Yes. Total of 64 queues in hardware. Each single one happy to accept a decent backlog. No re-shuffling done in software. Too many threads are eventually even going to increase GPU utilization on AMD even further, even with tiny command lists and several dozen barriers.

It's much, MUCH harder to get CPU limited with AMDs hardware, as the driver does significantly less work.
 
Yes. Total of 64 queues in hardware. Each single one happy to accept a decent backlog. No re-shuffling done in software.

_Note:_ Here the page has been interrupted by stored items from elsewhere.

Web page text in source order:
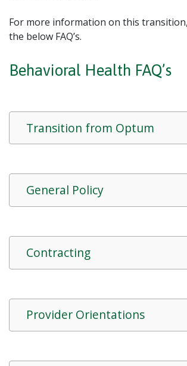
For more information on this
the below FAQ’s.
Behavioral Health FAQ’s
Transition from Optum
General Policy
Contracting
Provider Orientations
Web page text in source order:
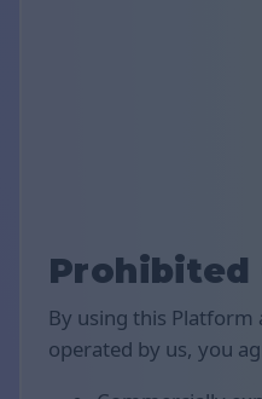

Too many threads are eventually even going to increase GPU utilization on AMD even further, even with tiny command lists and several dozen barriers.

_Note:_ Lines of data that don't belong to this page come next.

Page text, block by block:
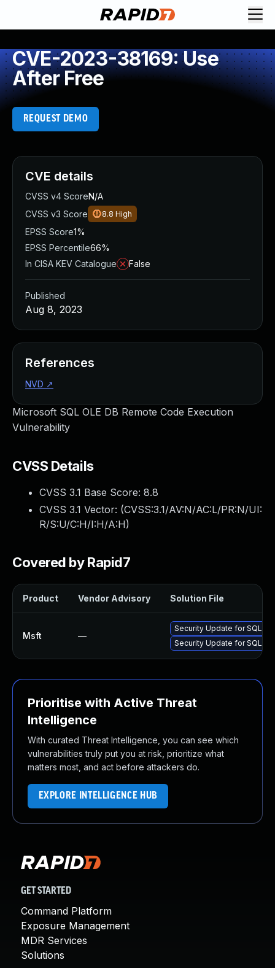
CVE-2023-38169: Use
After Free
REQUEST DEMO
Microsoft SQL OLE DB Remote Code Execution
Vulnerability
CVSS Details
CVSS 3.1 Base Score: 8.8
CVSS 3.1 Vector: (CVSS:3.1/AV:N/AC:L/PR:N/UI:
R/S:U/C:H/I:H/A:H)
Covered by Rapid7
Product Vendor Advisory Solution File
Msft —
Security Update for SQL
Security Update for SQL
Prioritise with Active Threat
Intelligence
With curated Threat Intelligence, you can see which
vulnerabilities truly put you at risk, prioritize what
matters most, and act before attackers do.
EXPLORE INTELLIGENCE HUB
CVE details
CVSS v4 ScoreN/A
CVSS v3 Score
8.8 High
EPSS Score1%
EPSS Percentile66%
In CISA KEV Catalogue
False
Published
Aug 8, 2023
References
NVD ↗
GET STARTED
Command Platform
Exposure Management
MDR Services
Solutions

It's much, MUCH harder to get CPU limited with AMDs hardware, as the driver does significantly less work.

According to this comparison:
http://www.anandtech.com/show/9659/fable-legends-directx-12-benchmark-analysis/3

It is somewhere on the order of >10% more CPU-limited on an i3.
It is ~15% more CPU-limited on an i5.
It is ~0% more CPU limited on an i7, with AMD regressing with a higher thread count from the i5.

Did the i7 turn off some of those 64 queues, or could there be something like asking the driver/CPU/OS to juggle more threads and list generation events is not a sure path to boundless performance growth?
 
PS: Remember the "benchmark" we had earlier in this thread? The one where Nvidia essentially failed the "sequential mode"?

Turns out it wasn't "sequential" per definition. It was just a single command list for every single compute command. As opposed to all compute commands in a single command list in "regular" mode.

Zero parallelism between command lists on Nvidia, only parallelism inside a single command list worked up to a level of 32 concurrent commands.

On the contrary, GCN 1.2 even required that type of workload to fully utilize the HWS unit, and pushed from 64 concurrent commands from a single command list to 128 concurrent commands from multiple lists. And that was still only 1/4th of GCN 1.2's power used.

Not someone here have post something like a limit of GCN threads at around 2688 ? ( or something like that, i dont have the number in mind, but way over 2000 ).. that let a good margin no ?
Upper limit of 640 active wavefronts. Or 40k threads. Lower limit 16k threads.

But thread level concurrency isn't decisive alone in this case. GCN also offers decent concurrency both on a per-command, and per-command-list base. Nvidia doesn't offer the last one at all, only the first two, and even the second one only to a rather limited level.
 
According to this comparison:
http://www.anandtech.com/show/9659/fable-legends-directx-12-benchmark-analysis/3

It is somewhere on the order of >10% more CPU-limited on an i3.
It is ~15% more CPU-limited on an i5.
It is ~0% more CPU limited on an i7, with AMD regressing with a higher thread count from the i5.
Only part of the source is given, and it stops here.